Patent Application
20240151648
Exemplary embodiments of the present invention relate to a diagnosis system using fluorescence information and acidity information and a diagnosis method using the same. More particularly, exemplary embodiments of the present invention relate to a diagnosis system using fluorescence information and acidity information and a diagnosis method using the same capable of performing diagnosis such as cancer diagnosis, by obtaining acidity information based on measured fluorescence information, based on a correlation between the fluorescence information and the acidity information.
As the occurrence of cancer diseases increases, various cancer diagnosis technologies are being developed. In particular, recently, interest in technologies for diagnosing cancer non-invasively or using minimally invasive surgery is increasing.
In particular, in the case of non-invasive methods or minimally invasive surgeries, the quality of life after diagnosis or treatment can be improved and complications can be minimized, so the demand for related technologies is increasing. However, cancer diagnosis technology using this method has limitations in that the accuracy of diagnosis is not high.
For example, Korea Patent No. 10-1467482 discloses a cancer diagnosis technology using breathing gas as a non-invasive method, but in the case of cancer diagnosis using breathing gas, the accuracy of diagnosis is not high, so it is rarely used in practice. Accordingly, there is a need for the development of cancer diagnosis technology that can accurately diagnose each type of cancer, have high diagnostic accuracy, and relatively improve patient convenience.
As explained above, the related prior art is Korean Patent No. 10-1467482.
Exemplary embodiments of the present invention provide a diagnosis system using fluorescence information and acidity information, capable of performing diagnosis such as cancer diagnosis, by obtaining acidity information based on measured fluorescence information, based on a correlation between the fluorescence information and the acidity information.
Exemplary embodiments of the present invention also provide a diagnosis method using the diagnosis system.
According to one aspect of the present invention, the diagnosis system includes a fluorescence information obtainment part, an acidity information obtainment part, a derivation part, an acidity information calculation part and a diagnostic part. The fluorescence information obtainment part is configured to obtain fluorescence information from a sample and a specimen subject to diagnosis. The acidity information obtainment part is configured to obtain acidity information from the sample. The derivation part is configured to derive a correlation between the fluorescence information and the acidity information. The acidity information calculation part is configured to calculate acidity information of the specimen based on the fluorescence information obtained from the specimen, using the correlation.
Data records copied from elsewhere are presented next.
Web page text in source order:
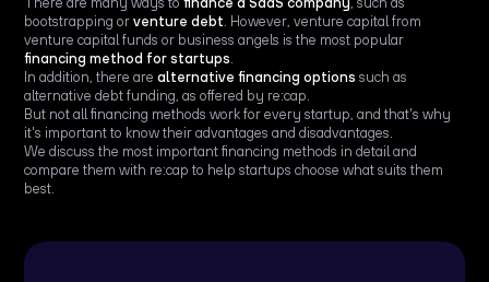
bootstrapping orventure debt . However, venture capital from
venture capital funds or business angels is the most popular
financing method for startups
In addition, there arealternative financing optionssuch as
alternative debt funding, as offered by re:cap.
But not all financing methods work for every startup, and that's why
it's important to know their advantages and disadvantages.
We discuss the most important financing methods in detail and
compare them with re:cap to help startups choose what suits them
best.
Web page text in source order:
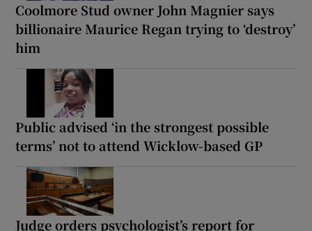
Coolmore Stud owner John Magnier says
billionaire Maurice Regan trying to ‘destroy’
him
Public advised ‘in the strongest possible
terms’ not to attend Wicklow-based GP
Judge orders psychologist’s report for
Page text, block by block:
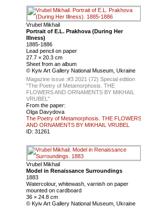
Vrubel Mikhail
Portrait of E.L. Prakhova (During Her
Illness)
1885-1886
Lead pencil on paper
27.7 × 20.3 cm
Sheet from an album
© Kyiv Art Gallery National Museum, Ukraine
Magazine issue :#3 2021 (72) Special edition
"The Poetry of Metamorphosis. THE
FLOWERS AND ORNAMENTS BY MIKHAIL
VRUBEL"
From the paper:
Olga Davydova
The Poetry of Metamorphosis. THE FLOWERS
AND ORNAMENTS BY MIKHAIL VRUBEL
ID: 31261
Vrubel Mikhail
Model in Renaissance Surroundings
1883
Watercolour, whitewash, varnish on paper
mounted on cardboard
36 × 24.8 cm
© Kyiv Art Gallery National Museum, Ukraine

The diagnostic part is configured to perform cancer diagnosis on the specimen based on the fluorescence information obtained from the specimen and the calculated acidity information.
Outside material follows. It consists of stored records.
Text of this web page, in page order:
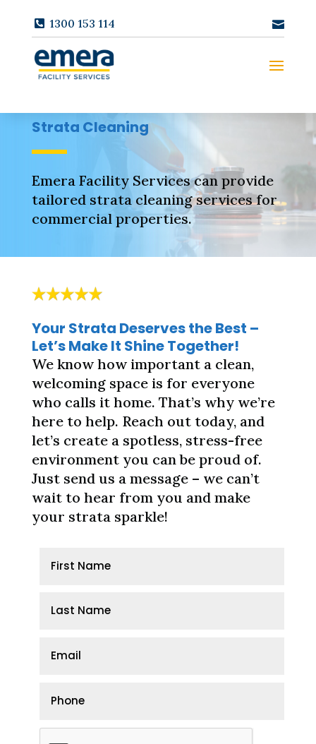
1300 153 114
Strata Cleaning
Emera Facility Services can provide
tailored strata cleaning services for
commercial properties.
Your Strata Deserves the Best –
Let’s Make It Shine Together!
We know how important a clean,
welcoming space is for everyone
who calls it home. That’s why we’re
here to help. Reach out today, and
let’s create a spotless, stress-free
environment you can be proud of.
Just send us a message – we can’t
wait to hear from you and make
your strata sparkle!
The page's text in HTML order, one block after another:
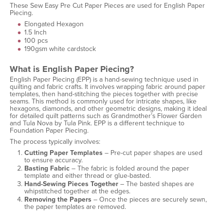
These Sew Easy Pre Cut Paper Pieces are used for English Paper
Piecing.
Elongated Hexagon
1.5 Inch
100 pcs
190gsm white cardstock
What is English Paper Piecing?
English Paper Piecing (EPP) is a hand-sewing technique used in
quilting and fabric crafts. It involves wrapping fabric around paper
templates, then hand-stitching the pieces together with precise
seams. This method is commonly used for intricate shapes, like
hexagons, diamonds, and other geometric designs, making it ideal
for detailed quilt patterns such as Grandmother’s Flower Garden
and Tula Nova by Tula Pink. EPP is a different technique to
Foundation Paper Piecing.
The process typically involves:
Cutting Paper Templates – Pre-cut paper shapes are used
to ensure accuracy.
Basting Fabric– The fabric is folded around the paper
template and either thread or glue-basted.
Hand-Sewing Pieces Together– The basted shapes are
whipstitched together at the edges.
Removing the Papers – Once the pieces are securely sewn,
the paper templates are removed.
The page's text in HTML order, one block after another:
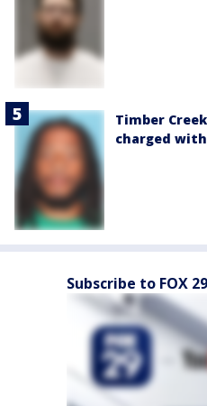
Timber
charged
Subscribe to FOX

In an exemplary embodiment, the diagnosis system may further include a storage part configured to store the correlation derived from the derivation part.
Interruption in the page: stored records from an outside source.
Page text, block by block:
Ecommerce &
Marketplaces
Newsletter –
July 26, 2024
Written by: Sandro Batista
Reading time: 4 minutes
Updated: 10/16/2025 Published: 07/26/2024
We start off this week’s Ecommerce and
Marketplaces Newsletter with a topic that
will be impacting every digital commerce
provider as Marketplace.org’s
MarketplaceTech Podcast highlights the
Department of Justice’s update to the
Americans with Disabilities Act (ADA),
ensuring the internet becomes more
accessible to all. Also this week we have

In an exemplary embodiment, the fluorescence information may include fluorescence intensity information and fluorescence lifetime information.
In an exemplary embodiment, the fluorescence lifetime information may be obtained by directly measuring a fluorescence lifetime from a detected light, using a digitizer which samples a frequency over a gigabyte.
In an exemplary embodiment, the derivation part may be configured to derive the correlation between the fluorescence lifetime information among the fluorescence information and the acidity information. The acidity information calculating part may be configured to calculate the acidity information of the specimen based on the fluorescence lifetime information among the fluorescence information obtained from the specimen.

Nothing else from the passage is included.